Missing Data

In R, missing values are represented by the symbol NA (not available). Impossible values (e.g., dividing by zero) are represented by the symbol NaN (not a number). Unlike SAS, R uses the same symbol for character and numeric data.

For more practice on working with missing data, try this course on cleaning data in R.
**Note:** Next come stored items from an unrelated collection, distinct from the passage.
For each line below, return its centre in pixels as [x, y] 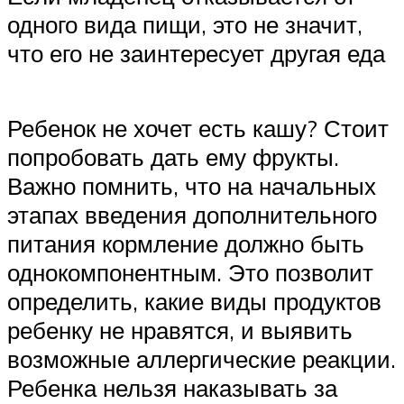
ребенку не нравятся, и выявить [180, 330]
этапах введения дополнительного [192, 214]
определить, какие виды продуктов [194, 301]
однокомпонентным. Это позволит [190, 272]
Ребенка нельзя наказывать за [172, 387]
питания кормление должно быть [186, 243]
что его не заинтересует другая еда [196, 53]
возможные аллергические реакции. [202, 358]
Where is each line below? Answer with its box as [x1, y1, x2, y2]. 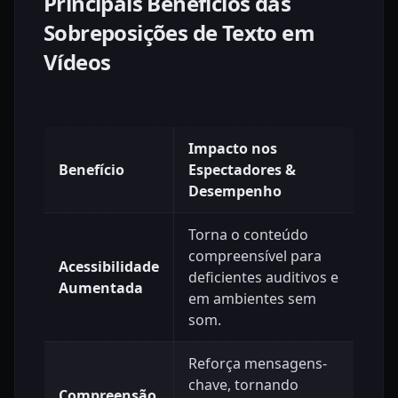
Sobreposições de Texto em [44, 17, 314, 47]
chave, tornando [188, 374, 298, 394]
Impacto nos [188, 138, 277, 158]
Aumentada [59, 277, 143, 298]
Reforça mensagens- [188, 353, 327, 373]
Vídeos [44, 46, 111, 76]
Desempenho [188, 180, 282, 201]
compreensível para [188, 245, 322, 266]
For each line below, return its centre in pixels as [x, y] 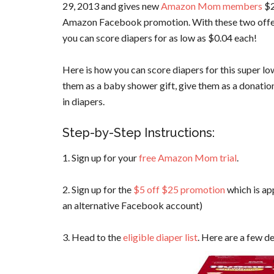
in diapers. [83, 101]
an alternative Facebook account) [132, 205]
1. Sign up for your [101, 157]
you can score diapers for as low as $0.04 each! [160, 38]
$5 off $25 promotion [179, 189]
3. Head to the [93, 237]
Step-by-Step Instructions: [139, 133]
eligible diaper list [160, 237]
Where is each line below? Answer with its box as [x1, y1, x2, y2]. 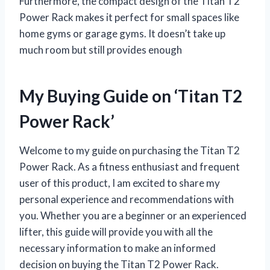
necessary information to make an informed [19, 241, 216, 254]
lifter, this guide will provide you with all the [19, 225, 213, 238]
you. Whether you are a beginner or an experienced [19, 209, 246, 222]
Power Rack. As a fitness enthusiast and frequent [19, 160, 240, 173]
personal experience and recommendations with [19, 192, 234, 206]
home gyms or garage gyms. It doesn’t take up [19, 27, 225, 40]
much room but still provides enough [19, 43, 182, 56]
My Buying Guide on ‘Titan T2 [19, 85, 242, 106]

Testing for Missing Values

is.na(x) # returns TRUE of x is missing
y <- c(1,2,3,NA)
is.na(y) # returns a vector (F F F T)

Recoding Values to Missing

# recode 99 to missing for variable v1
# select rows where v1 is 99 and recode column v1
mydata$v1[mydata$v1==99] <- NA

Excluding Missing Values from Analyses

Arithmetic functions on missing values yield missing values.

x <- c(1,2,NA,3)
mean(x) # returns NA
mean(x, na.rm=TRUE) # returns 2

The function complete.cases() returns a logical vector indicating which cases are complete.

# list rows of data that have missing values
mydata[!complete.cases(mydata),]

The function na.omit() returns the object with listwise deletion of missing values.
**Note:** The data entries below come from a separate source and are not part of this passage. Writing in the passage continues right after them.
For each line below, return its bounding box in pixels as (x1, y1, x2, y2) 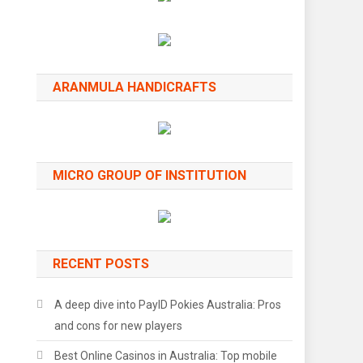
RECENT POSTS (53, 256, 150, 271)
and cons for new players (54, 319, 183, 332)
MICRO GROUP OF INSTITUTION (53, 168, 247, 183)
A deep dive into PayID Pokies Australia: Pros (54, 298, 282, 311)
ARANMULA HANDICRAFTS (53, 79, 217, 95)
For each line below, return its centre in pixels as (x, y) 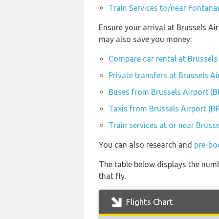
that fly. (112, 176)
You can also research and (146, 145)
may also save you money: (145, 39)
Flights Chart (149, 202)

# create new dataset without missing data
newdata <- na.omit(mydata)

Advanced Handling of Missing Data

Most modeling functions in R offer options for dealing with missing values. You can go beyond pairwise of listwise deletion of missing values through methods such as multiple imputation. Good implementations that can be accessed through R include Amelia II, Mice, and mitools.